Di tengah ketidakpastian global, pasar saham Indonesia tetap menawarkan sejumlah peluang bagi investor. Salah satu pendekatan yang kerap digunakan untuk menyusun portofolio adalah mencermati sektor-sektor dengan kapitalisasi pasar terbesar, yang umumnya merefleksikan minat investor tinggi serta prospek pertumbuhan jangka panjang.
Berdasarkan data per 14 Mei 2025, berikut tujuh sektor saham terbesar di Indonesia beserta sejumlah faktor yang membuatnya layak diperhatikan.
1. Keuangan — Rp 3.499 triliun
Sektor keuangan menjadi penopang utama bursa dengan porsi kapitalisasi pasar terbesar. Pergerakan sektor ini banyak dipengaruhi bank-bank besar seperti BBCA, BBRI, BMRI, BBNI, serta perusahaan multifinance.
2. Barang Baku — Rp 1.951 triliun
Sektor barang baku dihuni perusahaan kimia seperti TPIA, BRPT, AVIA, lalu emiten logam dan mineral seperti AMMN, ANTM, BRMS, serta pemain di industri semen.
- Menopang industri hulu nasional
- Berpotensi terdorong kebijakan hilirisasi pemerintah
- Mendukung pengembangan energi baru dan kendaraan listrik
- Memiliki eksposur terhadap ekspor
3. Energi — Rp 1.819 triliun
Meski dunia bergerak menuju transisi energi hijau, energi konvensional seperti batubara masih menjadi andalan. Emiten seperti ADRO, PTBA, dan BREN termasuk pemain penting di sektor ini.

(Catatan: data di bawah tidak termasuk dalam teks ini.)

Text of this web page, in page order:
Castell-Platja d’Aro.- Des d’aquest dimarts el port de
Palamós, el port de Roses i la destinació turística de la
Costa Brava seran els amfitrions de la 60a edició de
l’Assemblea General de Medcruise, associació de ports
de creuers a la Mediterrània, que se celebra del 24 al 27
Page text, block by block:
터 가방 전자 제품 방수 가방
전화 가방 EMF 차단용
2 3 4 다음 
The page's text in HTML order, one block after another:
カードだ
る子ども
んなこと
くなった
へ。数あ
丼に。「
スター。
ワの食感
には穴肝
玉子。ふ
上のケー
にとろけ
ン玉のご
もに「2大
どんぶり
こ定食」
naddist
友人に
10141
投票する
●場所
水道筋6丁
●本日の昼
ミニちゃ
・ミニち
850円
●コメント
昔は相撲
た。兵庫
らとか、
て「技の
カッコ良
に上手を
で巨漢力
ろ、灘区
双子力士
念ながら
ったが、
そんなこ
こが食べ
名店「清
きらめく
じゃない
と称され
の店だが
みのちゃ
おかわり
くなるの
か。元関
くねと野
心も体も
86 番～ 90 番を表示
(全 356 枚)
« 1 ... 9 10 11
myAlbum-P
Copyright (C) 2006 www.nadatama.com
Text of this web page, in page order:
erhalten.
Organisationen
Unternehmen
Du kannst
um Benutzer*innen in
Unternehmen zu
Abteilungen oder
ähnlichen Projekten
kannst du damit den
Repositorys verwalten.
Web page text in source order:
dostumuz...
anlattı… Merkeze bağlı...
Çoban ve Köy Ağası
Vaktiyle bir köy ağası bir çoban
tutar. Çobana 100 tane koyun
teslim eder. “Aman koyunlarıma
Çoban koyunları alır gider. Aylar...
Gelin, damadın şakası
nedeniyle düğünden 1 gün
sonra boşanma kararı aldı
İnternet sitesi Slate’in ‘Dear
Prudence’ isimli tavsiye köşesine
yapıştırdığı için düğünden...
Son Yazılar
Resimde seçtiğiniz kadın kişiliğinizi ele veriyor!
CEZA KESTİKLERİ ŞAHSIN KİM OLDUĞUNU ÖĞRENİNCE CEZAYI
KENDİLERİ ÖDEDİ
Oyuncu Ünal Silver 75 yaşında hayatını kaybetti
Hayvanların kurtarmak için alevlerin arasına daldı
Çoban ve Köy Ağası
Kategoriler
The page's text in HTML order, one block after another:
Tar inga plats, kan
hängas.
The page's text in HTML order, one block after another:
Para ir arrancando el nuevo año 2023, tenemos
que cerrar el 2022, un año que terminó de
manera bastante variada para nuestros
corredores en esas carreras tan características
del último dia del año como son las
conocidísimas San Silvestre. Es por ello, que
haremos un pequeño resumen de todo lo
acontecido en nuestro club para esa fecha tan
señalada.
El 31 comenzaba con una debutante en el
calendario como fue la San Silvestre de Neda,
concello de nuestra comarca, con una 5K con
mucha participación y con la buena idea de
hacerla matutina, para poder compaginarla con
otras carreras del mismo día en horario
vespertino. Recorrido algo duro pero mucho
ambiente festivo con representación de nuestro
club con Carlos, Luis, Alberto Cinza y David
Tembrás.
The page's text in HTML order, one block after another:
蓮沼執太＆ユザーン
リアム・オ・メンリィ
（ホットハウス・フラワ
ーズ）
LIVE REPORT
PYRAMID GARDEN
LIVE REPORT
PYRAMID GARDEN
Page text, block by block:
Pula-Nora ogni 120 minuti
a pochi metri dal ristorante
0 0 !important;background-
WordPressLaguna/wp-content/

- Permintaan dinilai tetap ada karena energi merupakan kebutuhan dasar lintas sektor
- Peluang kinerja meningkat saat harga komoditas menguat
- Dividen tinggi dan konsisten pada sejumlah emiten
- Menjadi salah satu kontributor devisa
4. Infrastruktur — Rp 1.559 triliun
Sektor infrastruktur mencakup utilitas listrik seperti BREN, telekomunikasi seperti TLKM, ISAT, EXCL, operator jalan tol seperti JSMR dan CMNP, hingga konstruksi bangunan.
- Didorong fokus pemerintah pada pembangunan fisik
- Modernisasi jaringan dan digitalisasi
- Perluasan akses logistik dan transportasi
- Efek pengganda terhadap aktivitas ekonomi
5. Barang Konsumen Primer — Rp 1.053 triliun
Barang konsumen primer kerap dinilai defensif karena produknya dibutuhkan dalam keseharian. Sejumlah emiten besar di sektor ini antara lain ICBP, INDF, UNVR, dan MYOR.
- Produk dibutuhkan sepanjang waktu
- Relatif lebih tahan saat terjadi krisis
- Arus kas cenderung stabil dan lebih terprediksi
- Dividen konsisten pada sejumlah emiten
6. Teknologi — Rp 679 triliun
Setelah sempat dikenal sebagai sektor yang bertumbuh cepat tanpa profit, sektor teknologi mulai menampilkan model bisnis yang dinilai lebih matang. DCII, GOTO, dan BUKA termasuk emiten yang menonjol.
- Digitalisasi yang semakin masif di berbagai sektor
- Peralihan fokus menuju profitabilitas
- Upaya monetisasi basis pengguna
- Pengembangan infrastruktur teknologi
7. Properti & Real Estat — Rp 485 triliun
Pasar properti disebut mulai menunjukkan tanda pemulihan. Emiten seperti PANI, BSDE, PWON, dan SMRA menaruh optimisme pada pembangunan kota baru serta potensi perubahan arah suku bunga.
- Peluang penurunan suku bunga
- Pemulihan daya beli
- Dukungan pemerintah melalui insentif pajak dan subsidi
- Peningkatan investasi kawasan industri dan infrastruktur
Dengan memahami karakter masing-masing sektor, investor dapat menyusun strategi portofolio yang lebih seimbang, baik untuk jangka pendek maupun panjang. Pemantauan data, tren ekonomi, serta fundamental emiten tetap menjadi faktor penting dalam pengambilan keputusan investasi.